4. The Right Warm-up Stretching Protocol
Program design and execution is everything.
- Program design: In the end, the success of this program will depend on how effective the program design is. If you implement a poorly designed program, you will get below par results. Make sure that you implement a warm-up and stretching program developed by a professional with experience in designing stretching programs for the workplace. Only a properly designed program will insure that your team members are effectively prepared to perform the demands of their job.
- Program execution: It is imperative to perform the pre work stretching routine consistently. Professional football teams neverskip their stretching and warm up routine, and workplace athletes never should either. If your pre work stretching program becomes inconsistent, your program will lose all credibility in the minds of employees and your efforts will be wasted. Don’t allow this to happen!

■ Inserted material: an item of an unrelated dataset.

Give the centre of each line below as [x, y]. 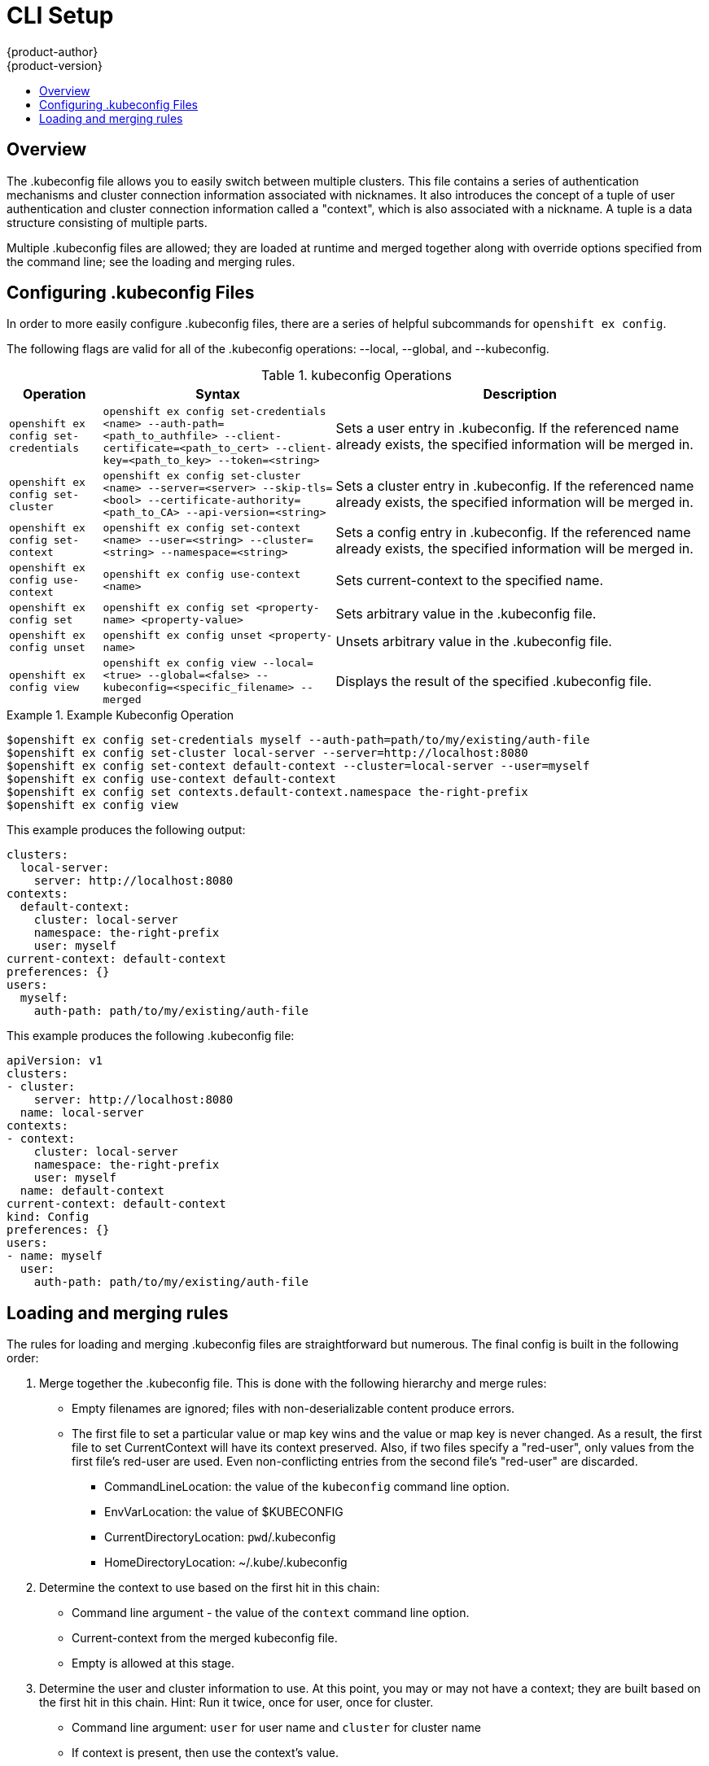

5. Review and Continuous Improvement
Gather feedback from team members on the stretching program and use that feedback to find continuous improvement opportunities.
Team member survey questions:
- Do you feel the pre-shift warm-up stretching program is effective in preparing your body for work?
- Do you feel the pre-shift warm-up stretching program is effective for improving the overall health and performance of your body’s movement system?
- Do you feel that your coach is doing an effective job in leading the pre-shift warm-up stretching program?
- Which stretches do you feel are the most effective for you?
- Which stretches do you feel are the least effective for you?
- How do you feel we can improve the warm-up stretching program?
When the initial excitement of the program wanes, spice things up by incorporating new stretching exercises into the program, bring in a new trainer with high energy, or add a video element to the stretching routine. Always be improving.
6. Passion, Enthusiasm and Perseverance (Most Important)
Above all else, passion and enthusiasm wins. In companies where the leadership is passionate about health and safety are the companies where we see the most success with workplace stretching and the overall MSD prevention process.
Follow these best practices to implement an effective and sustainable Work Readiness System.